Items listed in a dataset

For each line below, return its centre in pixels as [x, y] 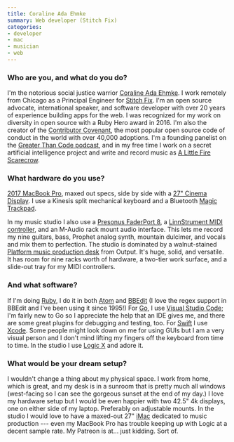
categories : [25, 27]
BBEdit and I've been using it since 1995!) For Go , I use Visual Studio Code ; [116, 308]
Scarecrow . [23, 160]
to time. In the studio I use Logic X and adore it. [75, 345]
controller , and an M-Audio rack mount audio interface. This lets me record [115, 230]
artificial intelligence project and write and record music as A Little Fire [109, 152]
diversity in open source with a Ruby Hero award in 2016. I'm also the [107, 123]
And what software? [42, 285]
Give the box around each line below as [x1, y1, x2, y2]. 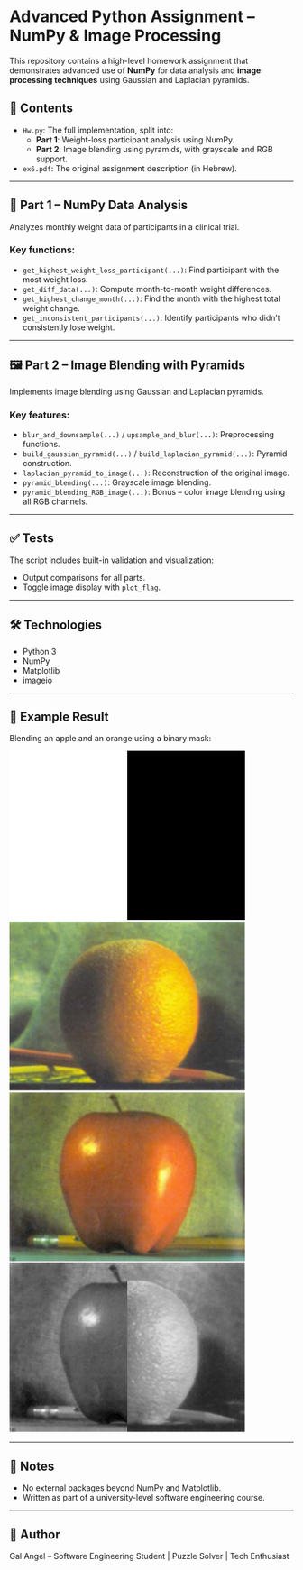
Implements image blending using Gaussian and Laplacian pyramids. [9, 386, 264, 397]
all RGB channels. [22, 496, 88, 507]
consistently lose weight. [22, 322, 115, 333]
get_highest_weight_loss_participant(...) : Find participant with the [22, 264, 280, 275]
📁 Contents [9, 101, 74, 116]
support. [35, 153, 68, 164]
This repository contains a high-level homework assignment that [9, 55, 249, 66]
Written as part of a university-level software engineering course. [22, 1492, 265, 1503]
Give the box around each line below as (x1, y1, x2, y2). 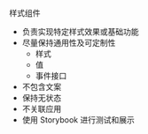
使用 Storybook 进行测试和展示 (21, 115, 135, 125)
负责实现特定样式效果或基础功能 (21, 26, 139, 37)
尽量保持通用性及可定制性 (21, 38, 116, 48)
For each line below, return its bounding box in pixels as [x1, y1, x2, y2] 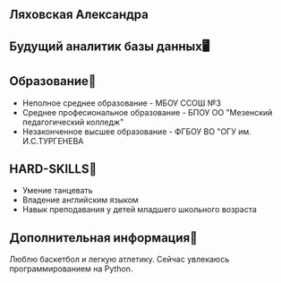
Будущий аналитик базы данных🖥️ [9, 39, 210, 54]
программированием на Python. [9, 263, 133, 274]
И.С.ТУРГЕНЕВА [21, 135, 84, 146]
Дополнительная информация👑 [9, 230, 199, 245]
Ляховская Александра [9, 7, 149, 22]
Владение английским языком [21, 194, 139, 205]
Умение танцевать [21, 185, 93, 196]
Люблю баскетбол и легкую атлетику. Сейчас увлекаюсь [9, 254, 230, 265]
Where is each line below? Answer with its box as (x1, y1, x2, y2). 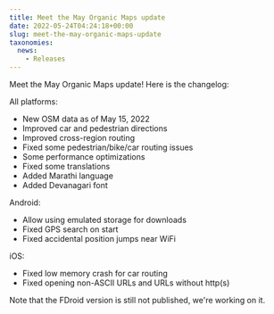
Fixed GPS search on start (21, 224, 119, 235)
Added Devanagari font (21, 180, 109, 190)
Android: (9, 197, 41, 208)
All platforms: (9, 96, 58, 107)
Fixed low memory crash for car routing (21, 269, 168, 278)
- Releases (25, 54, 66, 63)
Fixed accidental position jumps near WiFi (21, 234, 177, 244)
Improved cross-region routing (21, 133, 136, 143)
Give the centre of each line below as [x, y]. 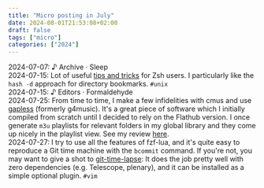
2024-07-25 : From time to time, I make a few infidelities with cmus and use [130, 101]
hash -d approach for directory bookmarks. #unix [88, 84]
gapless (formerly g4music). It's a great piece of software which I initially [127, 109]
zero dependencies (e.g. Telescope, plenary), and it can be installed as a [126, 168]
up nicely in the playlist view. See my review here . [89, 134]
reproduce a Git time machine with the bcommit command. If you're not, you [130, 151]
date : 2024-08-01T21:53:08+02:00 [63, 23]
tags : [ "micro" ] [35, 37]
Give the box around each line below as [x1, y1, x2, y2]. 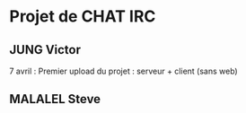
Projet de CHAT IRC [9, 6, 156, 27]
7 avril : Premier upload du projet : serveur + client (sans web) [9, 65, 238, 76]
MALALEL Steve [9, 91, 101, 107]
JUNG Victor [9, 42, 82, 57]
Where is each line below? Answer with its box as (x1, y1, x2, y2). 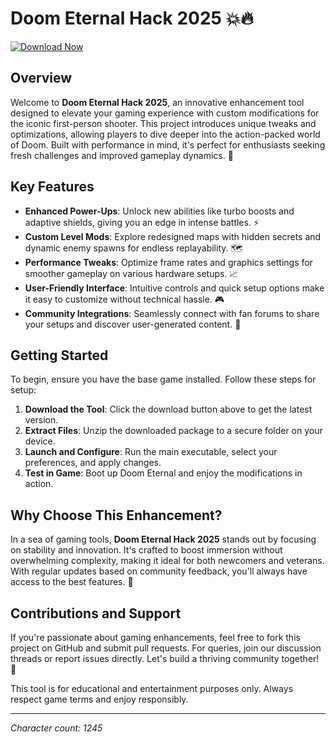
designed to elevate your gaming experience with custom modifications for (10, 107, 320, 119)
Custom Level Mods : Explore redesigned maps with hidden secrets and (24, 230, 322, 242)
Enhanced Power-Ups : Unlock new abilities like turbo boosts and (24, 205, 295, 217)
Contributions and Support (10, 605, 182, 622)
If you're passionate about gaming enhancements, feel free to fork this (10, 632, 301, 643)
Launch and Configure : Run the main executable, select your (24, 446, 278, 458)
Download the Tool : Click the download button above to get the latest (24, 403, 313, 416)
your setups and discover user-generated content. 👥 (24, 318, 242, 330)

▶ _EXERCISE PROMPT_
Output the data exactly, pictures omitted.

▶ _TASK OUTPUT_
For each line below, return its centre in pixels as [x, y] 
categories : [25, 27]
BBEdit and I've been using it since 1995!) For Go , I use Visual Studio Code ; [116, 308]
Scarecrow . [23, 160]
to time. In the studio I use Logic X and adore it. [75, 345]
controller , and an M-Audio rack mount audio interface. This lets me record [115, 230]
artificial intelligence project and write and record music as A Little Fire [109, 152]
diversity in open source with a Ruby Hero award in 2016. I'm also the [107, 123]
And what software? [42, 285]
Give the box around each line below as [x1, y1, x2, y2]. 
Implements image blending using Gaussian and Laplacian pyramids. [9, 386, 264, 397]
all RGB channels. [22, 496, 88, 507]
consistently lose weight. [22, 322, 115, 333]
get_highest_weight_loss_participant(...) : Find participant with the [22, 264, 280, 275]
📁 Contents [9, 101, 74, 116]
support. [35, 153, 68, 164]
This repository contains a high-level homework assignment that [9, 55, 249, 66]
Written as part of a university-level software engineering course. [22, 1492, 265, 1503]
Give the box around each line below as (x1, y1, x2, y2). 
使用 Storybook 进行测试和展示 (21, 115, 135, 125)
负责实现特定样式效果或基础功能 (21, 26, 139, 37)
尽量保持通用性及可定制性 (21, 38, 116, 48)
For each line below, return its bounding box in pixels as [x1, y1, x2, y2] 
Будущий аналитик базы данных🖥️ [9, 39, 210, 54]
программированием на Python. [9, 263, 133, 274]
И.С.ТУРГЕНЕВА [21, 135, 84, 146]
Дополнительная информация👑 [9, 230, 199, 245]
Ляховская Александра [9, 7, 149, 22]
Владение английским языком [21, 194, 139, 205]
Умение танцевать [21, 185, 93, 196]
Люблю баскетбол и легкую атлетику. Сейчас увлекаюсь [9, 254, 230, 265]
Where is each line below? Answer with its box as (x1, y1, x2, y2). 
Fixed GPS search on start (21, 224, 119, 235)
Added Devanagari font (21, 180, 109, 190)
Android: (9, 197, 41, 208)
All platforms: (9, 96, 58, 107)
Fixed low memory crash for car routing (21, 269, 168, 278)
- Releases (25, 54, 66, 63)
Fixed accidental position jumps near WiFi (21, 234, 177, 244)
Improved cross-region routing (21, 133, 136, 143)
Give the centre of each line below as [x, y]. 
2024-07-25 : From time to time, I make a few infidelities with cmus and use [130, 101]
hash -d approach for directory bookmarks. #unix [88, 84]
gapless (formerly g4music). It's a great piece of software which I initially [127, 109]
zero dependencies (e.g. Telescope, plenary), and it can be installed as a [126, 168]
up nicely in the playlist view. See my review here . [89, 134]
reproduce a Git time machine with the bcommit command. If you're not, you [130, 151]
date : 2024-08-01T21:53:08+02:00 [63, 23]
tags : [ "micro" ] [35, 37]
Give the box around each line below as [x1, y1, x2, y2]. 
Projet de CHAT IRC [9, 6, 156, 27]
7 avril : Premier upload du projet : serveur + client (sans web) [9, 65, 238, 76]
MALALEL Steve [9, 91, 101, 107]
JUNG Victor [9, 42, 82, 57]
Where is each line below? Answer with its box as (x1, y1, x2, y2). 
designed to elevate your gaming experience with custom modifications for (10, 107, 320, 119)
Custom Level Mods : Explore redesigned maps with hidden secrets and (24, 230, 322, 242)
Enhanced Power-Ups : Unlock new abilities like turbo boosts and (24, 205, 295, 217)
Contributions and Support (10, 605, 182, 622)
If you're passionate about gaming enhancements, feel free to fork this (10, 632, 301, 643)
Launch and Configure : Run the main executable, select your (24, 446, 278, 458)
Download the Tool : Click the download button above to get the latest (24, 403, 313, 416)
your setups and discover user-generated content. 👥 (24, 318, 242, 330)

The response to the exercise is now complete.